O próximo passo concreto, se quiser conferir com os próprios olhos:

  1. Instale a ferramenta:
uv tool install graphifyy && graphify install

O erro comum deste passo: o pacote no PyPI é graphifyy (com dois "y"), mas o comando de linha continua sendo graphify

  1. Rode a extração (graphify extract) num projeto seu, de preferência começando por um corpus só de código

O erro comum deste passo: jogar a pasta de docs junto na primeira rodada e depois não saber dizer o que passou pelo passo semântico

  1. Abra GRAPH_REPORT.md e graph.html dentro de graphify-out/ e inspecione o resultado localmente
  1. Só DEPOIS decida se vale incluir docs, PDFs, imagens e vídeo no corpus, sabendo que esses usam modelo
  1. Pra atualizar mais tarde:
uv tool upgrade graphifyy
graphify install

O erro comum deste passo: rodar só o upgrade e esquecer do graphify install

É isso, faça o teste e tire suas conclusões olhando os arquivos gerados, que é bem melhor do que confiar em post de blog (inclusive neste aqui) 😀

até o próximo post!

Perguntas frequentes

O graphify precisa de internet para rodar em um projeto que só tem código?

Segundo a documentação oficial, não: um corpus só de código não exige chave de API e o comando graphify extract roda totalmente offline, porque o parsing é feito local via tree-sitter. Vale a ressalva de que a issue #1122 relata o extract pedindo chave de LLM mesmo em corpus só de código, então esse "offline sem chave" é o desenho documentado, não um passo garantido.

O graphify instala em quais assistentes de código?

O graphify é uma skill /graphify pensada para Claude Code, Cursor, Codex e Gemini CLI.

Por que o comando extract às vezes pede chave de API mesmo em projeto só de código?

Isso é um comportamento relatado na issue #1122 do repositório, causado pela ordem de execução: detect_backend() é resolvido antes de o graphify checar a composição dos arquivos. A correção proposta é adiar essa resolução e só exigir chave quando houver arquivo semântico no corpus.

Onde ficam salvos o grafo e o relatório gerados pelo graphify?

Tudo fica numa pasta local do projeto, graphify-out/, com o grafo interativo (graph.html), um resumo em linguagem simples (GRAPH_REPORT.md), o grafo persistente para consulta (graph.json) e um cache baseado em SHA256. Essa pasta foi desenhada para ser versionada junto com o repositório.

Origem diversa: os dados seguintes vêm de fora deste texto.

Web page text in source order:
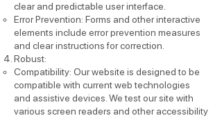
clear and predictable user interface.
Error Prevention: Forms and other interactive
elements include error prevention measures
and clear instructions for correction.
Robust:
Compatibility: Our website is designed to be
compatible with current web technologies
and assistive devices. We test our site with
various screen readers and other accessibility

O graphify usa vector store para montar o grafo de conhecimento?

Não. Não há vector store no desenho do graphify: cada aresta do grafo é rotulada como EXTRACTED, quando vem explícita da fonte, ou INFERRED, quando é resolvida pelo próprio graphify.

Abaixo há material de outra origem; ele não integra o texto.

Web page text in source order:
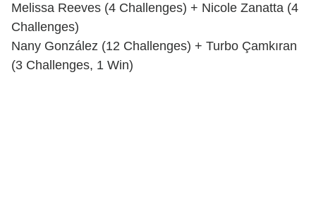
Melissa Reeves (4 Challenges) + Nicole Zanatta (4
Challenges)
Nany González (12 Challenges) + Turbo Çamkıran
(3 Challenges, 1 Win)

Enviar documentação e PDFs no corpus do graphify muda o quanto ele é local-first?

Sim. Código-fonte é processado só com tree-sitter local, sem LLM, mas docs, PDFs, imagens e vídeo passam por um passo semântico usando o modelo do assistente ou uma API key configurada. Por isso o que entra no corpus é uma decisão consciente de privacidade.